▶ _INSTRUCTIONS FOR THE TASK_:
Return every line from the records below in which the word "social" is found.

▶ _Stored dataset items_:
====================

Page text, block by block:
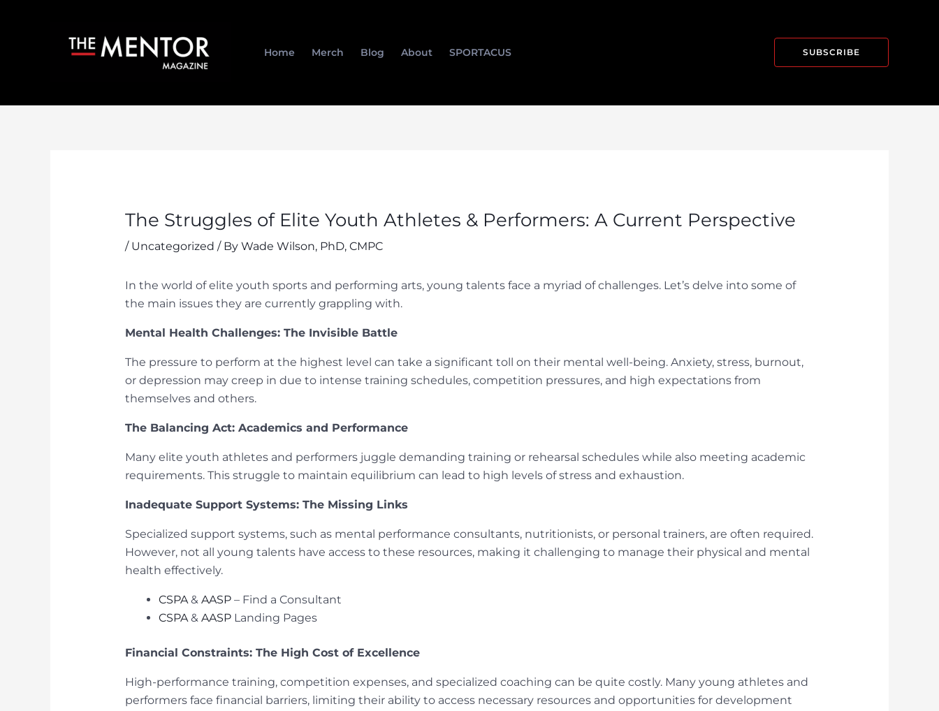
Home Merch Blog About SPORTACUS SUBSCRIBE
The Struggles of Elite Youth Athletes & Performers: A Current Perspective
/ Uncategorized / By Wade Wilson, PhD, CMPC
In the world of elite youth sports and performing arts, young talents face a myriad of challenges. Let’s delve into some of
the main issues they are currently grappling with.
Mental Health Challenges: The Invisible Battle
The pressure to perform at the highest level can take a significant toll on their mental well-being. Anxiety, stress, burnout,
or depression may creep in due to intense training schedules, competition pressures, and high expectations from
themselves and others.
The Balancing Act: Academics and Performance
Many elite youth athletes and performers juggle demanding training or rehearsal schedules while also meeting academic
requirements. This struggle to maintain equilibrium can lead to high levels of stress and exhaustion.
Inadequate Support Systems: The Missing Links
Specialized support systems, such as mental performance consultants, nutritionists, or personal trainers, are often required.
However, not all young talents have access to these resources, making it challenging to manage their physical and mental
health effectively.
CSPA& AASP– Find a Consultant
CSPA& AASPLanding Pages
Financial Constraints: The High Cost of Excellence
High-performance training, competition expenses, and specialized coaching can be quite costly. Many young athletes and
performers face financial barriers, limiting their ability to access necessary resources and opportunities for development
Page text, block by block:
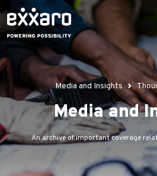
Media and Insights
Media and
An archive of important coverage
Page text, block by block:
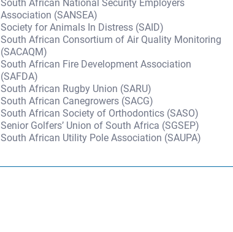
South African National Security Employers
Association (SANSEA)
Society for Animals In Distress (SAID)
South African Consortium of Air Quality Monitoring
(SACAQM)
South African Fire Development Association
(SAFDA)
South African Rugby Union (SARU)
South African Canegrowers (SACG)
South African Society of Orthodontics (SASO)
Senior Golfers’ Union of South Africa (SGSEP)
South African Utility Pole Association (SAUPA)
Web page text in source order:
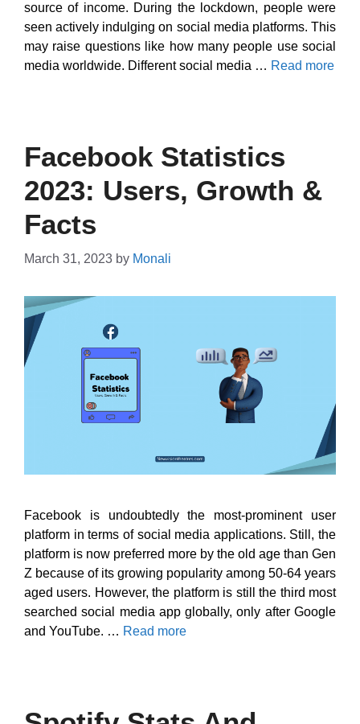
source of income. During the lockdown, people were
seen actively indulging on social media platforms. This
may raise questions like how many people use social
media worldwide. Different social media … Read more
Facebook Statistics
2023: Users, Growth &
Facts
March 31, 2023 by Monali
Facebook is undoubtedly the most-prominent user
platform in terms of social media applications. Still, the
platform is now preferred more by the old age than Gen
Z because of its growing popularity among 50-64 years
aged users. However, the platform is still the third most
searched social media app globally, only after Google
and YouTube. … Read more
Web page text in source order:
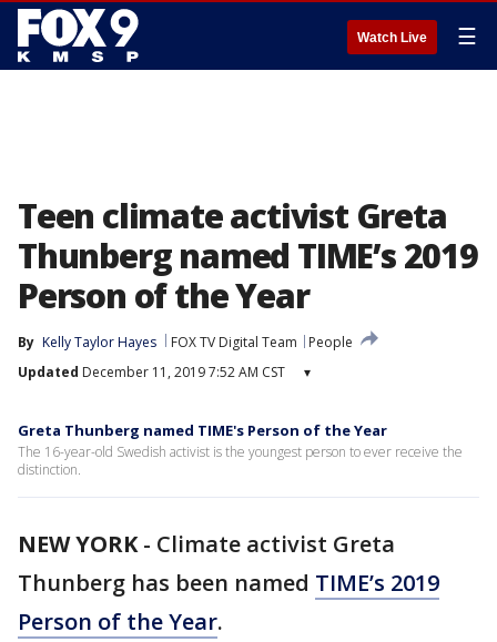
Watch Live ☰
Teen climate activist Greta
Thunberg named TIME’s 2019
Person of the Year
By Kelly Taylor Hayes FOX TV Digital Team
People
Updated December 11, 2019 7:52 AM CST ▾
Greta Thunberg named TIME's Person of the Year
The 16-year-old Swedish activist is the youngest person to ever receive the
distinction.
NEW YORK- Climate activist Greta
Thunberg has been named TIME’s 2019
Person of the Year.
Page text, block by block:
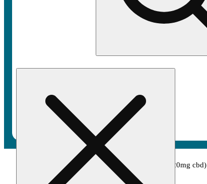
/Edible/Orange cream (100mg thc/20mg cbd)
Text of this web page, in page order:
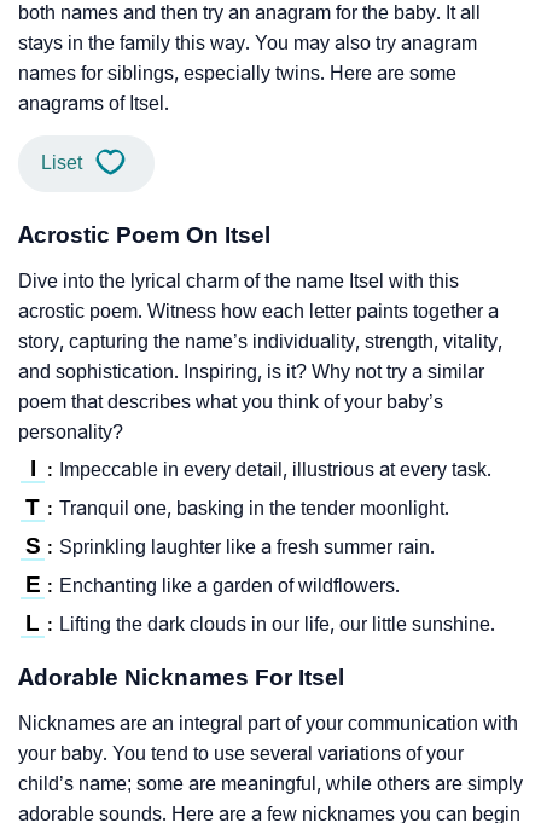
both names and then try an anagram for the baby. It all
stays in the family this way. You may also try anagram
names for siblings, especially twins. Here are some
anagrams of Itsel.
Liset
Acrostic Poem On Itsel
Dive into the lyrical charm of the name Itsel with this
acrostic poem. Witness how each letter paints together a
story, capturing the name’s individuality, strength, vitality,
and sophistication. Inspiring, is it? Why not try a similar
poem that describes what you think of your baby’s
personality?
I : Impeccable in every detail, illustrious at every task.
T : Tranquil one, basking in the tender moonlight.
S : Sprinkling laughter like a fresh summer rain.
E : Enchanting like a garden of wildflowers.
L : Lifting the dark clouds in our life, our little sunshine.
Adorable Nicknames For Itsel
Nicknames are an integral part of your communication with
your baby. You tend to use several variations of your
child’s name; some are meaningful, while others are simply
adorable sounds. Here are a few nicknames you can begin
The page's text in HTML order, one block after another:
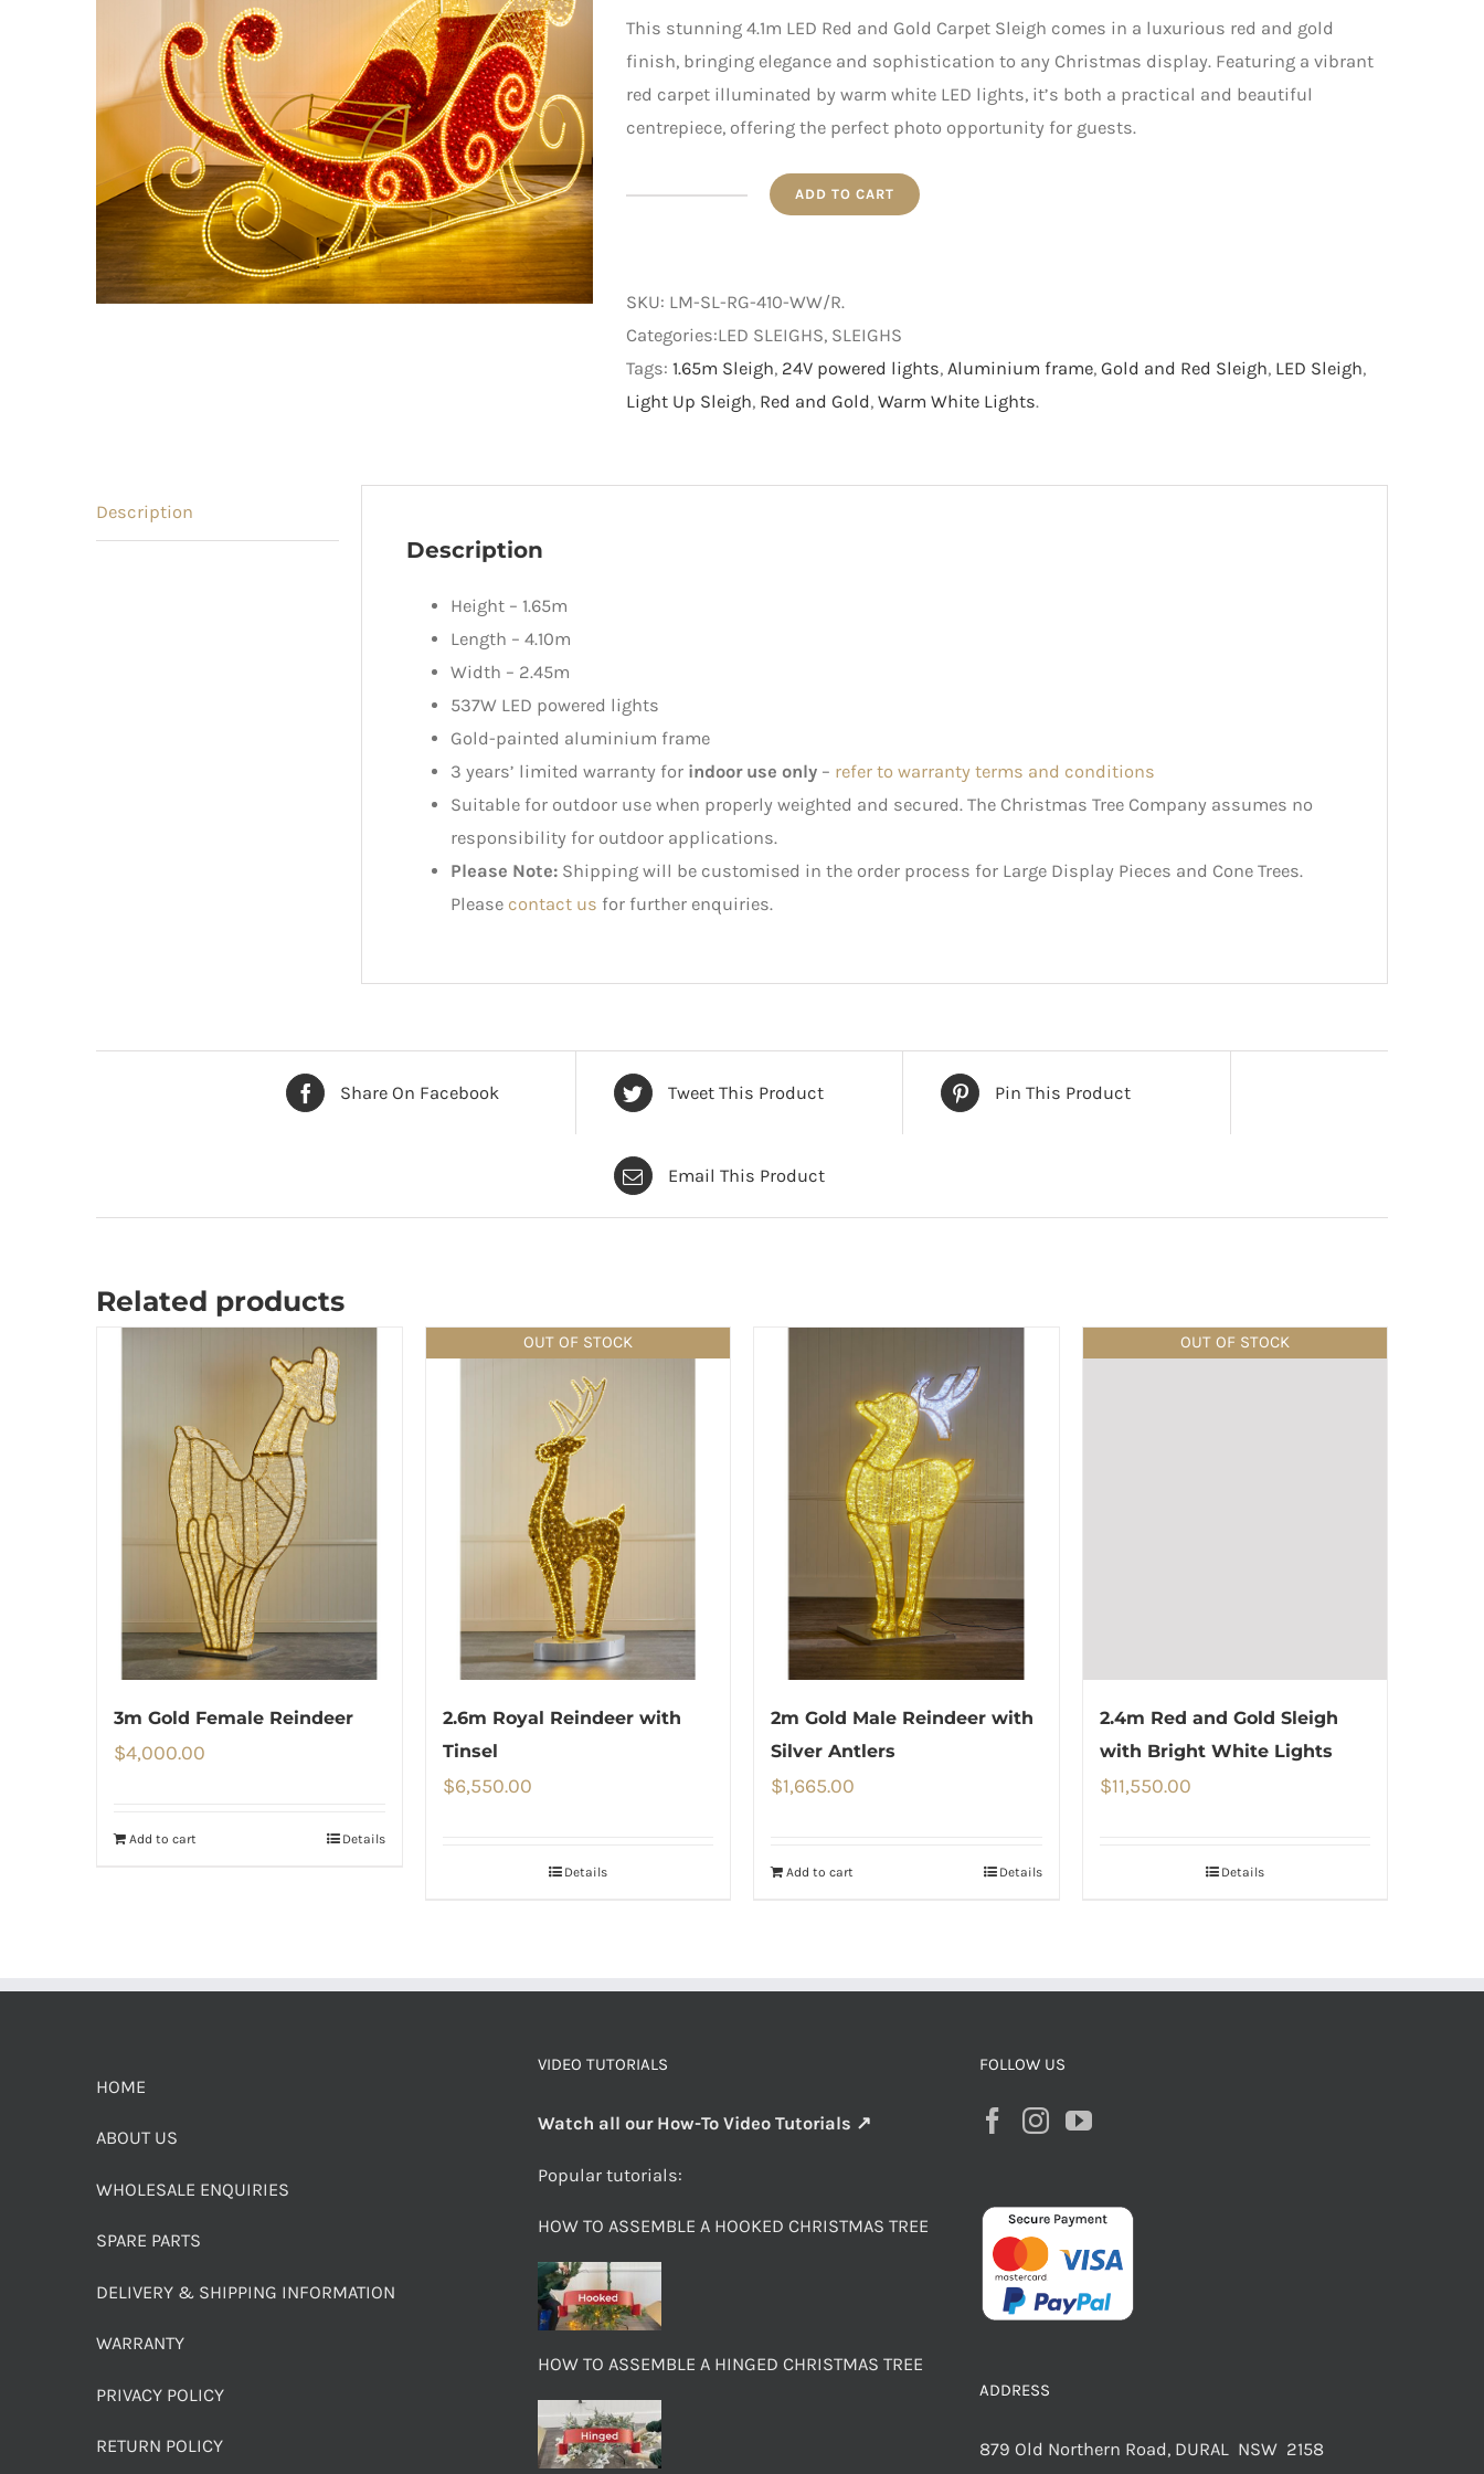
This stunning 4.1m LED Red and Gold Carpet Sleigh comes in a luxurious red and gold
finish, bringing elegance and sophistication to any Christmas display. Featuring a vibrant
red carpet illuminated by warm white LED lights, it’s both a practical and beautiful
centrepiece, offering the perfect photo opportunity for guests.
and
Gold
Carpet
Sleigh
ADD TO CART
SKU: LM-SL-RG-410-WW/R.
Categories:LED SLEIGHS, SLEIGHS
Tags: 1.65m Sleigh, 24V powered lights, Aluminium frame, Gold and Red Sleigh, LED Sleigh,
Light Up Sleigh, Red and Gold, Warm White Lights.
Description
Description
Height – 1.65m
Length – 4.10m
Width – 2.45m
537W LED powered lights
Gold-painted aluminium frame
3 years’ limited warranty for indoor use only – refer to warranty terms and conditions
Suitable for outdoor use when properly weighted and secured. The Christmas Tree Company assumes no
responsibility for outdoor applications.
Please Note: Shipping will be customised in the order process for Large Display Pieces and Cone Trees.
Please contact us for further enquiries.
Share On Facebook Tweet This Product Pin This Product
Email This Product
Related products
3m Gold Female Reindeer
$4,000.00
Add to cart Details
OUT OF STOCK
2.6m Royal Reindeer with
Tinsel
$6,550.00
Details
2m Gold Male Reindeer with
Silver Antlers
$1,665.00
Add to cart Details
OUT OF STOCK
2.4m Red and Gold Sleigh
with Bright White Lights
$11,550.00
Details
HOME
ABOUT US
WHOLESALE ENQUIRIES
SPARE PARTS
DELIVERY & SHIPPING INFORMATION
WARRANTY
PRIVACY POLICY
RETURN POLICY
VIDEO TUTORIALS
Watch all our How-To Video Tutorials ↗
Popular tutorials:
HOW TO ASSEMBLE A HOOKED CHRISTMAS TREE
HOW TO ASSEMBLE A HINGED CHRISTMAS TREE
FOLLOW US
ADDRESS
879 Old Northern Road, DURAL NSW 2158
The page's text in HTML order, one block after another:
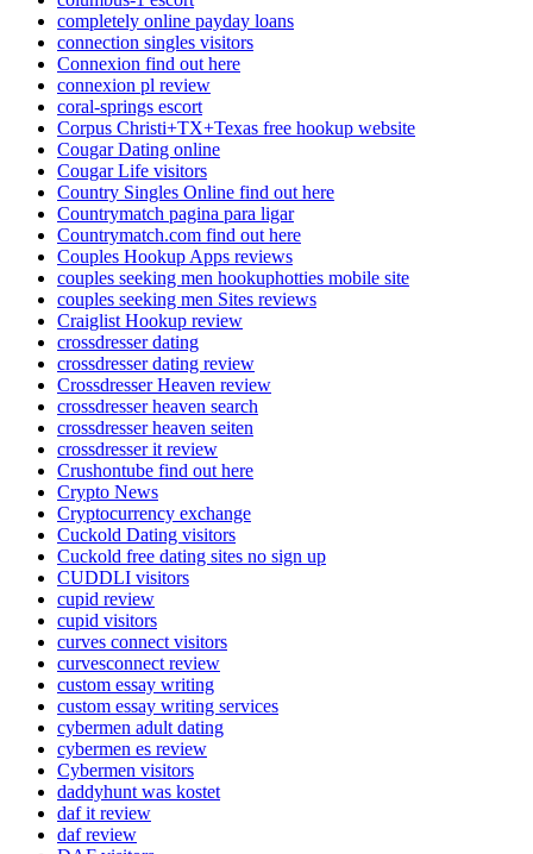
completely online payday loans
connection singles visitors
Connexion find out here
connexion pl review
coral-springs escort
Corpus Christi+TX+Texas free hookup website
Cougar Dating online
Cougar Life visitors
Country Singles Online find out here
Countrymatch pagina para ligar
Countrymatch.com find out here
Couples Hookup Apps reviews
couples seeking men hookuphotties mobile site
couples seeking men Sites reviews
Craiglist Hookup review
crossdresser dating
crossdresser dating review
Crossdresser Heaven review
crossdresser heaven search
crossdresser heaven seiten
crossdresser it review
Crushontube find out here
Crypto News
Cryptocurrency exchange
Cuckold Dating visitors
Cuckold free dating sites no sign up
CUDDLI visitors
cupid review
cupid visitors
curves connect visitors
curvesconnect review
custom essay writing
custom essay writing services
cybermen adult dating
cybermen es review
Cybermen visitors
daddyhunt was kostet
daf it review
daf review
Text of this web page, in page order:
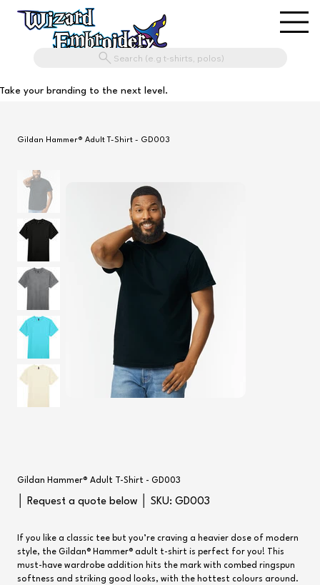
Search (e.g t-shirts, polos)
Take your branding to the next level.
Gildan Hammer® Adult T-Shirt - GD003
Gildan Hammer® Adult T-Shirt - GD003
│ Request a quote below │ SKU:
SKU
GD003
GD003
If you like a classic tee but you’re craving a heavier dose of modern
style, the Gildan® Hammer® adult t-shirt is perfect for you! This
must-have wardrobe addition hits the mark with combed ringspun
softness and striking good looks, with the hottest colours around.
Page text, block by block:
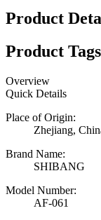
Product
Product Tags
Overview
Quick Details
Place of Origin:
Zhejiang,
Brand Name:
SHIBANG
Model Number:
AF-061
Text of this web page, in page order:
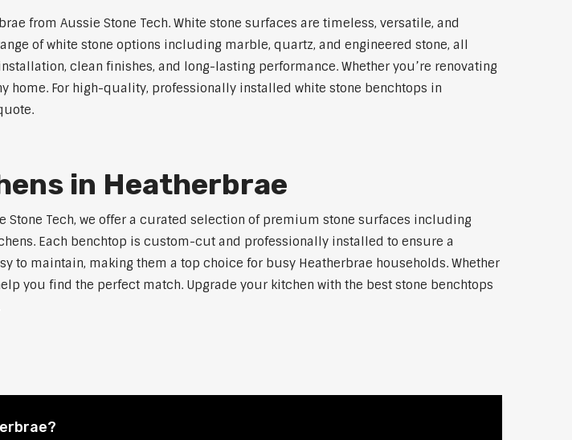
from Aussie Stone Tech. White stone surfaces are timeless, versatile, and
of white stone options including marble, quartz, and engineered stone, all
clean finishes, and long-lasting performance. Whether you’re renovating
For high-quality, professionally installed white stone benchtops in
in Heatherbrae
Stone Tech, we offer a curated selection of premium stone surfaces including
Each benchtop is custom-cut and professionally installed to ensure a
to maintain, making them a top choice for busy Heatherbrae households. Whether
you find the perfect match. Upgrade your kitchen with the best stone benchtops
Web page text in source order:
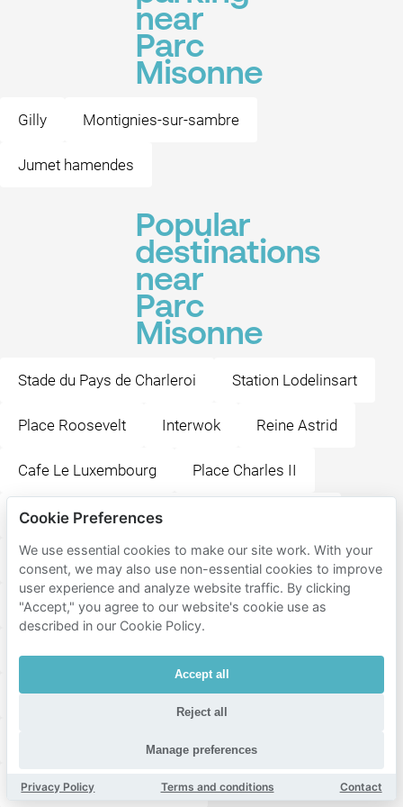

====================

▶ _SOLUTION TO THIS TASK_:
seen actively indulging on social media platforms. This
may raise questions like how many people use social
media worldwide. Different social media … Read more
platform in terms of social media applications. Still, the
searched social media app globally, only after Google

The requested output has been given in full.